Ade Kardiana menyatakan sejak 2023, pemerintah daerah telah melakukan pengukuran terhadap akses infrastruktur jalan yang rusak ini. Namun, hingga saat ini, realisasi perbaikannya masih tertunda.
“Ya, sejak bulan Maret kemarin, sudah ada pengukuran dilakukan. Namun, pelaksanaannya belum terealisasi hingga sekarang,” ujarnya.
Ade menyampaikan kunjungan wisatawan ke wilayah kawasan Gunung Karang masih rendah. Oleh karena itu, perbaikan infrastruktur jalan sangat penting untuk mengembangkan industri pariwisata di Kabupaten Pandeglang.
“Kami berharap agar akses jalan yang rusak dapat diperbaiki sehingga wisatawan dapat mengunjungi tempat ini bahkan pada malam hari, dengan adanya penerangan jalan umum (PJU), dan mereka dapat pulang dengan nyaman,” tuturnya.
Pengunjung wisata Lembur Kula di kawasan Gunung Karang Pandeglang, Nuratika menilai wisata alam Gunung Karang ini sangat asri cuman, namun infrastruktur jalan rusak.
“Suasana wisatanya di sini asyik asri juga, hanya saja yang dikeluhkan kami sebagai pengunjung akses jalan yang rusak ditambah PJU-nya tidak ada,” katanya.
Menurutnya, di Kabupaten Pandeglang terdapat banyak destinasi wisata alam yang sangat indah.

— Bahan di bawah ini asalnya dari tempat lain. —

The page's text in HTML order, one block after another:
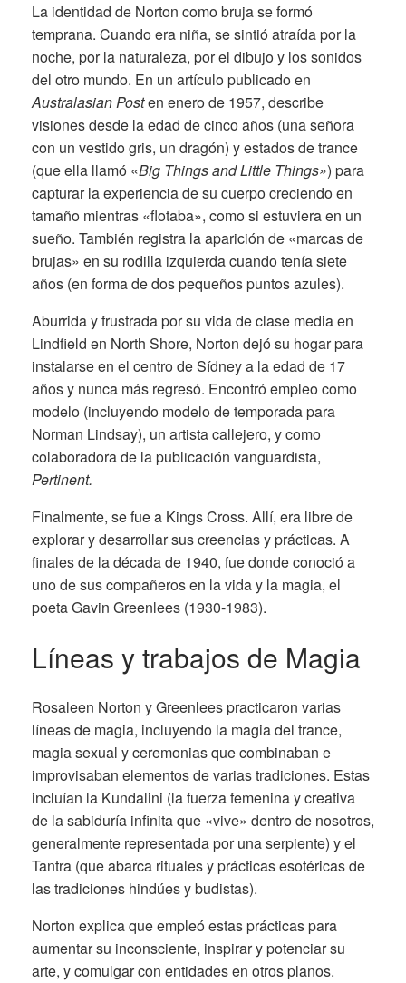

Oleh karena itu, pemerintah daerah harus lebih memperhatikan kondisi infrastruktur jalan, terutama menuju kawasan Gunung Karang.

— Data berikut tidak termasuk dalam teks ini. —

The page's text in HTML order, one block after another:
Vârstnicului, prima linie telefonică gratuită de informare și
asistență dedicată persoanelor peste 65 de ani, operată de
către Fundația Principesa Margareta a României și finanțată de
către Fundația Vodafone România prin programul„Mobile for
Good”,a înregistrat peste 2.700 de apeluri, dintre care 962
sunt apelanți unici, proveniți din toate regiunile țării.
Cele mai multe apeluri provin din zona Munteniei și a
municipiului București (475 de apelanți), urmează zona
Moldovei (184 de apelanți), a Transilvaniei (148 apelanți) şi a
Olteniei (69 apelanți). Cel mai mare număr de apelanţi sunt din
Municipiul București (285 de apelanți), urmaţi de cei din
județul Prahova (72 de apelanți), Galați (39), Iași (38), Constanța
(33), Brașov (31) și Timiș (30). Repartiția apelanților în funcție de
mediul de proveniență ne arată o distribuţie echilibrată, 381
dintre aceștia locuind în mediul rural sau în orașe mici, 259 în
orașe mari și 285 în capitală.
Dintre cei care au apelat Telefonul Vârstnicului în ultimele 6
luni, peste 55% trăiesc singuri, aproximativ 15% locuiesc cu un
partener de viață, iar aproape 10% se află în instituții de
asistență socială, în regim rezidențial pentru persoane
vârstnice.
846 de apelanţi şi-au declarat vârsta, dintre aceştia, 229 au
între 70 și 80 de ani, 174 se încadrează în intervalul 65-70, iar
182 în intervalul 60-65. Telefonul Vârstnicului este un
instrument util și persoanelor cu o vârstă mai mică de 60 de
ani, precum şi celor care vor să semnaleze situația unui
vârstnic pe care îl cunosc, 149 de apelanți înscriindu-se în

“Iya jalan saja yang bikin enggak enak gitu ya, harusnya pihak terkait bisa lebih peka lah seperti tempat-tempat begini, kalau untuk tempat sudah dipastikan enak nyaman untuk refreshing otak itu enak,” tuturnya.
Sementara itu, Kepala Bidang Bina Marga pada Dinas Pekerjaan Umum dan Penataan Ruang (DPUPR) Pandeglang, Ade Juliansyah, mengaku dalam rangka penanganan rehabilitasi jalan, semua jalan prioritas akan diprioritaskan sesuai dengan visi misi Bupati Pandeglang.
“Namun, karena terbatasnya anggaran APBD Pandeglang dan adanya program lain yang menjadi prioritas selain infrastruktur jalan, diharapkan ke depannya akses jalan menuju kawasan wisata dapat dibangun secara mantap sesuai dengan harapan pemerintah dan masyarakat,” jelasnya.
Dia mengaku pihaknya telah mengajukan permohonan penanganan jalan tersebut ke Provinsi, dan Pusat.